7 L’accès à la citoyenneté
Le niveau du chômage ne doit pas nous rendre muets sur un objectif majeur : assurer,
notamment par l’accès à l’emploi qualifié, un véritable accès à la citoyenneté des jeunes
issus des quartiers sensibles. Des politiques volontaristes sont nécessaires, en s’appuyant
sur les talents de ces jeunes, et sans se livrer à une discrimination positive qui serait à
juste titre regardée comme insultante.
Les entreprises privées doivent aussi faire un effort pour diversifier leurs recrutements,
et refuser l’exclusion des jeunes français issus de l’immigration.
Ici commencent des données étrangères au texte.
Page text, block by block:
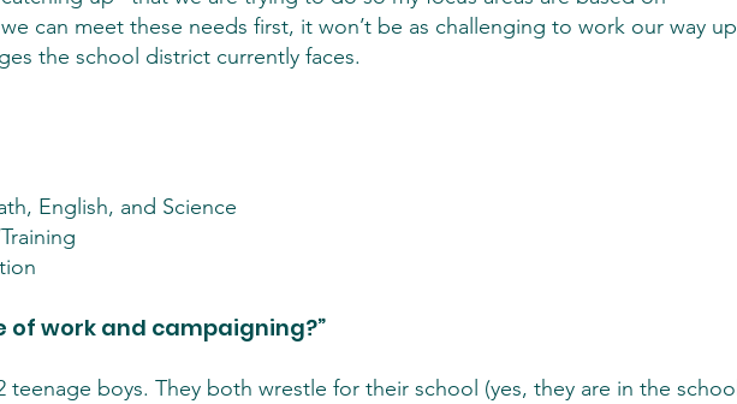
can meet these needs first, it won’t be as challenging to work our way up
the school district currently faces.
English, and Science
of work and campaigning?”
boys. They both wrestle for their school (yes, they are in the school

La progression des
carrières doit aussi donner à chacun sa chance.
Mais c’est surtout au niveau de l’orientation professionnelle et des cursus scolaires qu’il
faut une véritable politique d’accès à la citoyenneté sur le fondement du mérite : par
exemple, par la diversification des accès à la fonction publique avec des formations
rémunérées assorties d’engagements de servir, par l’accès aux classes préparatoires et
assimilées en prenant les 10 % meilleurs de chaque lycée, etc.
La revalorisation du travail passe par l’accès à l’emploi de ceux qui en sont durablement
et structurellement exclus.
Le programme du PS est à l’égard de ces objectifs assez décevant en ce sens qu’il se
contente de surfer sur quelques-unes de ces idées sans les reprendre vraiment comme
des axes d’une politique publique.
Comme on le voit, l’axe de la revalorisation du travail est une des dimensions originales
de notre projet, ancré dans la tradition de la république sociale.